**Records excerpted from a collection:**
################

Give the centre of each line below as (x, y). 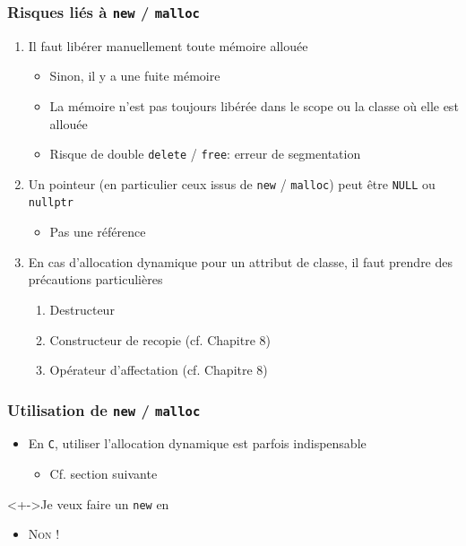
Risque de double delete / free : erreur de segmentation (205, 154)
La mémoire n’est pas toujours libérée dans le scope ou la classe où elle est (254, 105)
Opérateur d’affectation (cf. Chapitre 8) (159, 370)
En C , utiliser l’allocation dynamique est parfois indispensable (197, 443)
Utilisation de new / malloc (104, 409)
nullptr (51, 203)
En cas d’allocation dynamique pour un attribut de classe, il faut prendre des (241, 261)
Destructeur (82, 309)
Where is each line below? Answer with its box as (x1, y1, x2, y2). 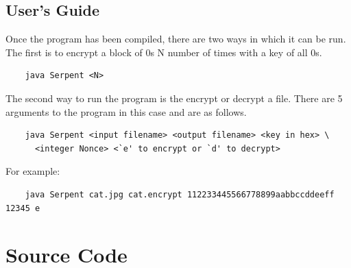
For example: (5, 164, 60, 178)
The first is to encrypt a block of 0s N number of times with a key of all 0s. (5, 45, 322, 59)
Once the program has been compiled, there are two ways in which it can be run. (5, 32, 346, 46)
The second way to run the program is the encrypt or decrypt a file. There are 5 (5, 90, 343, 105)
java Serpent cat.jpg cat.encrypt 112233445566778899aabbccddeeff (25, 189, 335, 199)
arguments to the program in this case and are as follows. (5, 104, 247, 119)
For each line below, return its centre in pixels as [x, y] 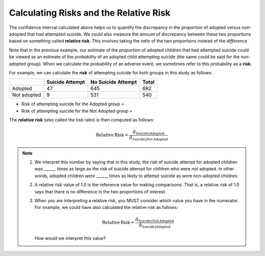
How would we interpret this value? [70, 238]
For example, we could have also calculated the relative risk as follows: [106, 208]
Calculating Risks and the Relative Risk [90, 13]
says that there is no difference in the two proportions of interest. [100, 191]
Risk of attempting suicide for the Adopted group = [73, 104]
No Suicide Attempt [114, 82]
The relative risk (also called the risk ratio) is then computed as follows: [82, 120]
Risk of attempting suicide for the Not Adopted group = [77, 111]
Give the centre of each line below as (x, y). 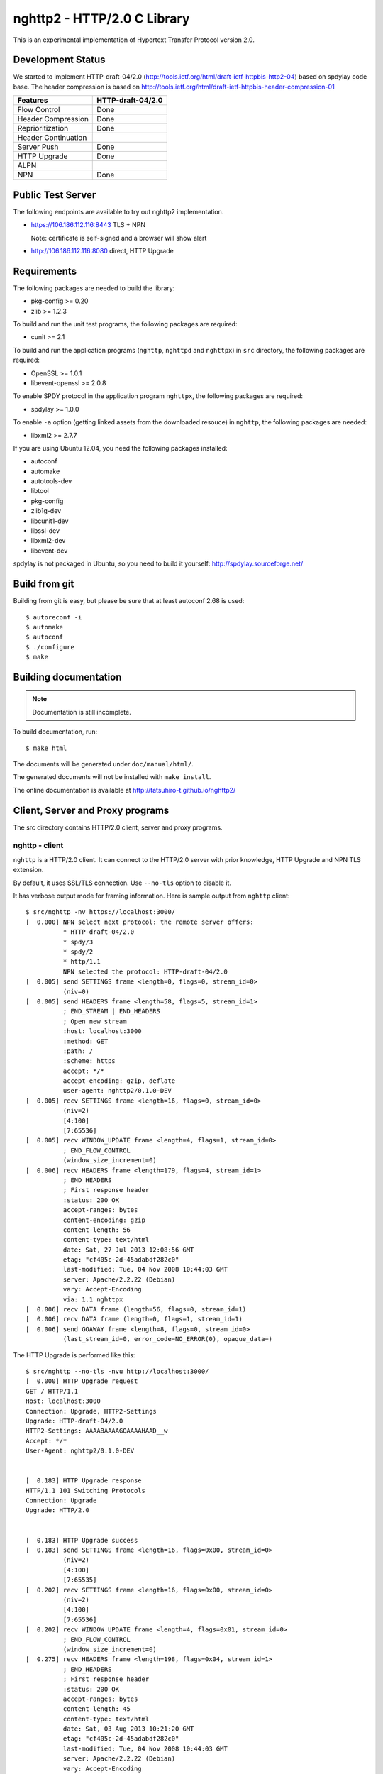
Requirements (45, 271)
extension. (28, 870)
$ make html (46, 748)
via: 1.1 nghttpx (93, 1299)
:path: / (78, 1051)
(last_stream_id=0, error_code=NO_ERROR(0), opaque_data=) (168, 1339)
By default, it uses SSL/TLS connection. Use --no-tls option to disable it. (122, 883)
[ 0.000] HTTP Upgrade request (82, 1381)
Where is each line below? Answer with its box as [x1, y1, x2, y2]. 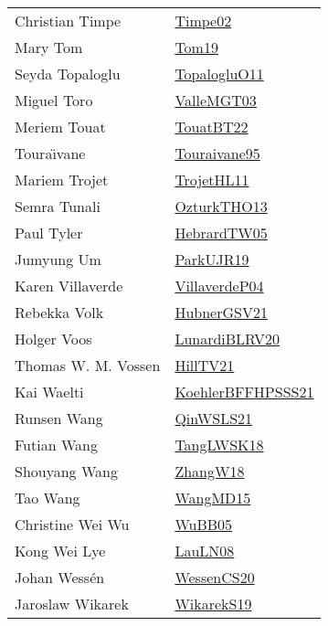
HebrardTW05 [175, 222, 268, 243]
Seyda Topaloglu [15, 63, 121, 84]
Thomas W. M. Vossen [15, 355, 161, 376]
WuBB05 [175, 514, 233, 535]
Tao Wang [15, 487, 80, 508]
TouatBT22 [175, 116, 249, 137]
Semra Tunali [15, 196, 101, 217]
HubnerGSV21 [175, 302, 268, 323]
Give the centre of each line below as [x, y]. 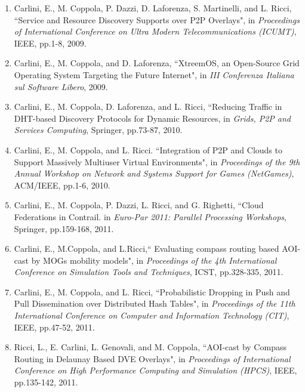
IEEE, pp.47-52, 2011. [54, 327]
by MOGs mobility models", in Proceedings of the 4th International [154, 260]
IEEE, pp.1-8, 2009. [50, 43]
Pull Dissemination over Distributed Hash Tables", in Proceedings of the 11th [155, 303]
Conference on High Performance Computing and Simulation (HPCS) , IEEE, [155, 370]
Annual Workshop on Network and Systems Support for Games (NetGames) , [154, 173]
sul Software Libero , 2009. [61, 86]
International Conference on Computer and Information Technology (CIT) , [152, 315]
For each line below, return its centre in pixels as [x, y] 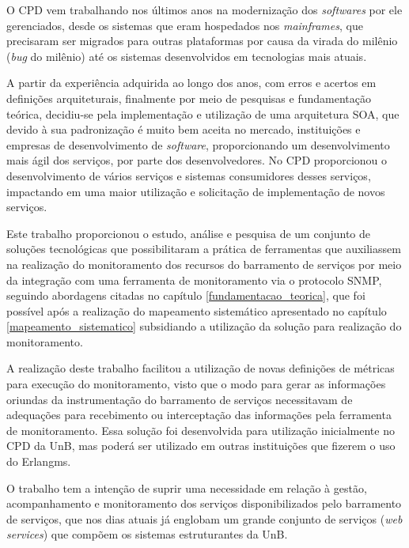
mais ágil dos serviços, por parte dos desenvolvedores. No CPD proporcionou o [197, 160]
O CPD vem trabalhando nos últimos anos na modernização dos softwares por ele [204, 9]
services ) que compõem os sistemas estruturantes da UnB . [147, 534]
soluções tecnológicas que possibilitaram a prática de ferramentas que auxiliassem [204, 249]
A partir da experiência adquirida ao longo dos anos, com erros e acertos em [191, 83]
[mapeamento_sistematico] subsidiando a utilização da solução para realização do [204, 326]
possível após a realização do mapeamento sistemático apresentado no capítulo [197, 310]
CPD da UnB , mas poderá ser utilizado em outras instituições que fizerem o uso [201, 446]
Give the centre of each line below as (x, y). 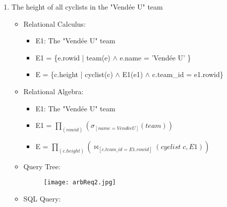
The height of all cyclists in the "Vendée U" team (87, 7)
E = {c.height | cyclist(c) (74, 74)
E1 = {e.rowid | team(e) (73, 57)
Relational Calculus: (54, 23)
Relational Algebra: (53, 91)
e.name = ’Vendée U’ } (155, 57)
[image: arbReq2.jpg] (80, 183)
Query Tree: (42, 166)
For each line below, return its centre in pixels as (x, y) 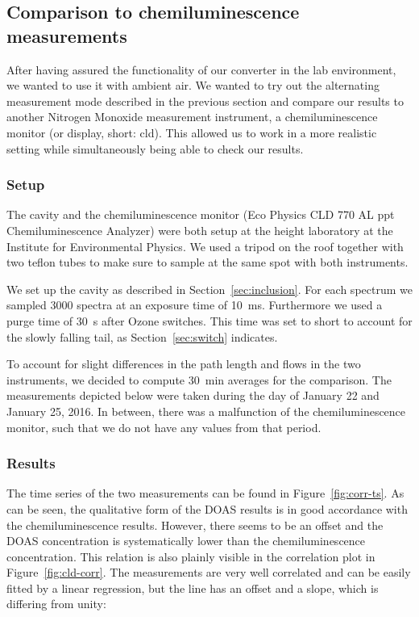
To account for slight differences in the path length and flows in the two (184, 364)
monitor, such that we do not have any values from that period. (164, 427)
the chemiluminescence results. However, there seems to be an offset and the (195, 525)
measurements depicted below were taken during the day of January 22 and (193, 395)
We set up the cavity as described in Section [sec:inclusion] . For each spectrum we (209, 289)
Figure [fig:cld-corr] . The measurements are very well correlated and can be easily (209, 572)
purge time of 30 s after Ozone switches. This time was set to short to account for (209, 320)
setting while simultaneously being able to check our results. (155, 148)
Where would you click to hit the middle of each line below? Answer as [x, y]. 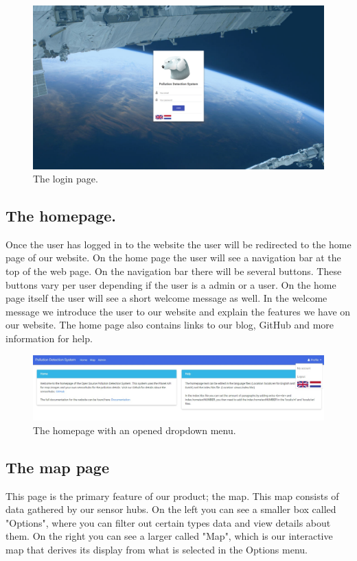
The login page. [66, 179]
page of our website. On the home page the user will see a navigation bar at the [173, 258]
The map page [57, 467]
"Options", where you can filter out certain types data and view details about [168, 522]
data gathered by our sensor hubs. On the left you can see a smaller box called [171, 509]
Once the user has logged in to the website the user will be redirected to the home [178, 244]
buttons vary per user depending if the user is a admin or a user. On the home [171, 284]
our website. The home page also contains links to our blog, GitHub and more [170, 325]
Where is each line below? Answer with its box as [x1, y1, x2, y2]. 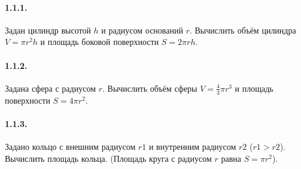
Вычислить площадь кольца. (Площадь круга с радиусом [5, 152, 212, 164]
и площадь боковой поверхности [40, 35, 159, 48]
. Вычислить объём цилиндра [189, 23, 296, 36]
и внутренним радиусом [148, 140, 236, 152]
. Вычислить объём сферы [102, 82, 197, 94]
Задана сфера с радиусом [5, 82, 96, 94]
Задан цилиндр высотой [5, 23, 91, 36]
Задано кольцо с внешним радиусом [5, 140, 136, 152]
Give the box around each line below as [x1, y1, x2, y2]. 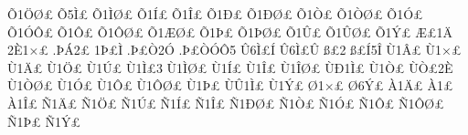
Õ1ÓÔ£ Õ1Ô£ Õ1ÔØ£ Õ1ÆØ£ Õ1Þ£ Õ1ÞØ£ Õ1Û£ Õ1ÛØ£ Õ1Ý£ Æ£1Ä [7, 22, 452, 41]
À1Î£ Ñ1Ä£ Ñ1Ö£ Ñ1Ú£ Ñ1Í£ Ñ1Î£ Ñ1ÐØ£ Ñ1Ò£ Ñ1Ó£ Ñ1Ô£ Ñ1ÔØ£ [7, 93, 444, 112]
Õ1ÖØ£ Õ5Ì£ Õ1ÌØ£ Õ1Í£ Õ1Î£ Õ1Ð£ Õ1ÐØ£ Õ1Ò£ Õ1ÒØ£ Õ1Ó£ [7, 5, 423, 23]
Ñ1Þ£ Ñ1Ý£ [7, 111, 80, 130]
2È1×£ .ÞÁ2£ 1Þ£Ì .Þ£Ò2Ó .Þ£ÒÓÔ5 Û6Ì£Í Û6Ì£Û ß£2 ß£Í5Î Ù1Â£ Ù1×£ [7, 40, 462, 59]
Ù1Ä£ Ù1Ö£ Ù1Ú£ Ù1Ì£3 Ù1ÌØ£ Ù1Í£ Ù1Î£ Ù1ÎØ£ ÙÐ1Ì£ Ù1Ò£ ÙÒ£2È [7, 57, 453, 77]
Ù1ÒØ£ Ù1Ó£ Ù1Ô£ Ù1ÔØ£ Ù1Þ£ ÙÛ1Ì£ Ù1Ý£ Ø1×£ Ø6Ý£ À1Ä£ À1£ [7, 76, 453, 95]
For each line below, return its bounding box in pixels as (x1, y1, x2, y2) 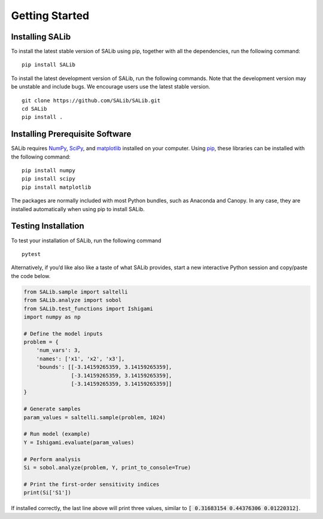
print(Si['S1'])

################

Exact copy, no pictures: set down all the entries again as they stand.

Give the centre of each line below as (x, y). 
Risque de double delete / free : erreur de segmentation (205, 154)
La mémoire n’est pas toujours libérée dans le scope ou la classe où elle est (254, 105)
Opérateur d’affectation (cf. Chapitre 8) (159, 370)
En C , utiliser l’allocation dynamique est parfois indispensable (197, 443)
Utilisation de new / malloc (104, 409)
nullptr (51, 203)
En cas d’allocation dynamique pour un attribut de classe, il faut prendre des (241, 261)
Destructeur (82, 309)
Where is each line below? Answer with its box as (x1, y1, x2, y2). 
For example: (5, 164, 60, 178)
The first is to encrypt a block of 0s N number of times with a key of all 0s. (5, 45, 322, 59)
Once the program has been compiled, there are two ways in which it can be run. (5, 32, 346, 46)
The second way to run the program is the encrypt or decrypt a file. There are 5 (5, 90, 343, 105)
java Serpent cat.jpg cat.encrypt 112233445566778899aabbccddeeff (25, 189, 335, 199)
arguments to the program in this case and are as follows. (5, 104, 247, 119)
For each line below, return its centre in pixels as [x, y] 
How would we interpret this value? [70, 238]
For example, we could have also calculated the relative risk as follows: [106, 208]
Calculating Risks and the Relative Risk [90, 13]
says that there is no difference in the two proportions of interest. [100, 191]
Risk of attempting suicide for the Adopted group = [73, 104]
No Suicide Attempt [114, 82]
The relative risk (also called the risk ratio) is then computed as follows: [82, 120]
Risk of attempting suicide for the Not Adopted group = [77, 111]
Give the centre of each line below as (x, y). 
Requirements (45, 271)
extension. (28, 870)
$ make html (46, 748)
via: 1.1 nghttpx (93, 1299)
:path: / (78, 1051)
(last_stream_id=0, error_code=NO_ERROR(0), opaque_data=) (168, 1339)
By default, it uses SSL/TLS connection. Use --no-tls option to disable it. (122, 883)
[ 0.000] HTTP Upgrade request (82, 1381)
Where is each line below? Answer with its box as [x1, y1, x2, y2]. 
HebrardTW05 [175, 222, 268, 243]
Seyda Topaloglu [15, 63, 121, 84]
Thomas W. M. Vossen [15, 355, 161, 376]
WuBB05 [175, 514, 233, 535]
Tao Wang [15, 487, 80, 508]
TouatBT22 [175, 116, 249, 137]
Semra Tunali [15, 196, 101, 217]
HubnerGSV21 [175, 302, 268, 323]
Give the centre of each line below as [x, y]. 
IEEE, pp.47-52, 2011. [54, 327]
by MOGs mobility models", in Proceedings of the 4th International [154, 260]
IEEE, pp.1-8, 2009. [50, 43]
Pull Dissemination over Distributed Hash Tables", in Proceedings of the 11th [155, 303]
Conference on High Performance Computing and Simulation (HPCS) , IEEE, [155, 370]
Annual Workshop on Network and Systems Support for Games (NetGames) , [154, 173]
sul Software Libero , 2009. [61, 86]
International Conference on Computer and Information Technology (CIT) , [152, 315]
For each line below, return its centre in pixels as [x, y] 
mais ágil dos serviços, por parte dos desenvolvedores. No CPD proporcionou o [197, 160]
O CPD vem trabalhando nos últimos anos na modernização dos softwares por ele [204, 9]
services ) que compõem os sistemas estruturantes da UnB . [147, 534]
soluções tecnológicas que possibilitaram a prática de ferramentas que auxiliassem [204, 249]
A partir da experiência adquirida ao longo dos anos, com erros e acertos em [191, 83]
[mapeamento_sistematico] subsidiando a utilização da solução para realização do [204, 326]
possível após a realização do mapeamento sistemático apresentado no capítulo [197, 310]
CPD da UnB , mas poderá ser utilizado em outras instituições que fizerem o uso [201, 446]
Give the centre of each line below as (x, y). 
The height of all cyclists in the "Vendée U" team (87, 7)
E = {c.height | cyclist(c) (74, 74)
E1 = {e.rowid | team(e) (73, 57)
Relational Calculus: (54, 23)
Relational Algebra: (53, 91)
e.name = ’Vendée U’ } (155, 57)
[image: arbReq2.jpg] (80, 183)
Query Tree: (42, 166)
For each line below, return its centre in pixels as (x, y) 
To account for slight differences in the path length and flows in the two (184, 364)
monitor, such that we do not have any values from that period. (164, 427)
the chemiluminescence results. However, there seems to be an offset and the (195, 525)
measurements depicted below were taken during the day of January 22 and (193, 395)
We set up the cavity as described in Section [sec:inclusion] . For each spectrum we (209, 289)
Figure [fig:cld-corr] . The measurements are very well correlated and can be easily (209, 572)
purge time of 30 s after Ozone switches. This time was set to short to account for (209, 320)
setting while simultaneously being able to check our results. (155, 148)
Where would you click to hit the middle of each line below? Answer as [x, y]. 
The login page. [66, 179]
page of our website. On the home page the user will see a navigation bar at the [173, 258]
The map page [57, 467]
"Options", where you can filter out certain types data and view details about [168, 522]
data gathered by our sensor hubs. On the left you can see a smaller box called [171, 509]
Once the user has logged in to the website the user will be redirected to the home [178, 244]
buttons vary per user depending if the user is a admin or a user. On the home [171, 284]
our website. The home page also contains links to our blog, GitHub and more [170, 325]
Where is each line below? Answer with its box as [x1, y1, x2, y2]. 
Вычислить площадь кольца. (Площадь круга с радиусом [5, 152, 212, 164]
и площадь боковой поверхности [40, 35, 159, 48]
. Вычислить объём цилиндра [189, 23, 296, 36]
и внутренним радиусом [148, 140, 236, 152]
. Вычислить объём сферы [102, 82, 197, 94]
Задана сфера с радиусом [5, 82, 96, 94]
Задан цилиндр высотой [5, 23, 91, 36]
Задано кольцо с внешним радиусом [5, 140, 136, 152]
Give the box around each line below as [x1, y1, x2, y2]. 
Õ1ÓÔ£ Õ1Ô£ Õ1ÔØ£ Õ1ÆØ£ Õ1Þ£ Õ1ÞØ£ Õ1Û£ Õ1ÛØ£ Õ1Ý£ Æ£1Ä [7, 22, 452, 41]
À1Î£ Ñ1Ä£ Ñ1Ö£ Ñ1Ú£ Ñ1Í£ Ñ1Î£ Ñ1ÐØ£ Ñ1Ò£ Ñ1Ó£ Ñ1Ô£ Ñ1ÔØ£ [7, 93, 444, 112]
Õ1ÖØ£ Õ5Ì£ Õ1ÌØ£ Õ1Í£ Õ1Î£ Õ1Ð£ Õ1ÐØ£ Õ1Ò£ Õ1ÒØ£ Õ1Ó£ [7, 5, 423, 23]
Ñ1Þ£ Ñ1Ý£ [7, 111, 80, 130]
2È1×£ .ÞÁ2£ 1Þ£Ì .Þ£Ò2Ó .Þ£ÒÓÔ5 Û6Ì£Í Û6Ì£Û ß£2 ß£Í5Î Ù1Â£ Ù1×£ [7, 40, 462, 59]
Ù1Ä£ Ù1Ö£ Ù1Ú£ Ù1Ì£3 Ù1ÌØ£ Ù1Í£ Ù1Î£ Ù1ÎØ£ ÙÐ1Ì£ Ù1Ò£ ÙÒ£2È [7, 57, 453, 77]
Ù1ÒØ£ Ù1Ó£ Ù1Ô£ Ù1ÔØ£ Ù1Þ£ ÙÛ1Ì£ Ù1Ý£ Ø1×£ Ø6Ý£ À1Ä£ À1£ [7, 76, 453, 95]
For each line below, return its bounding box in pixels as (x1, y1, x2, y2) 
print(Si['S1'])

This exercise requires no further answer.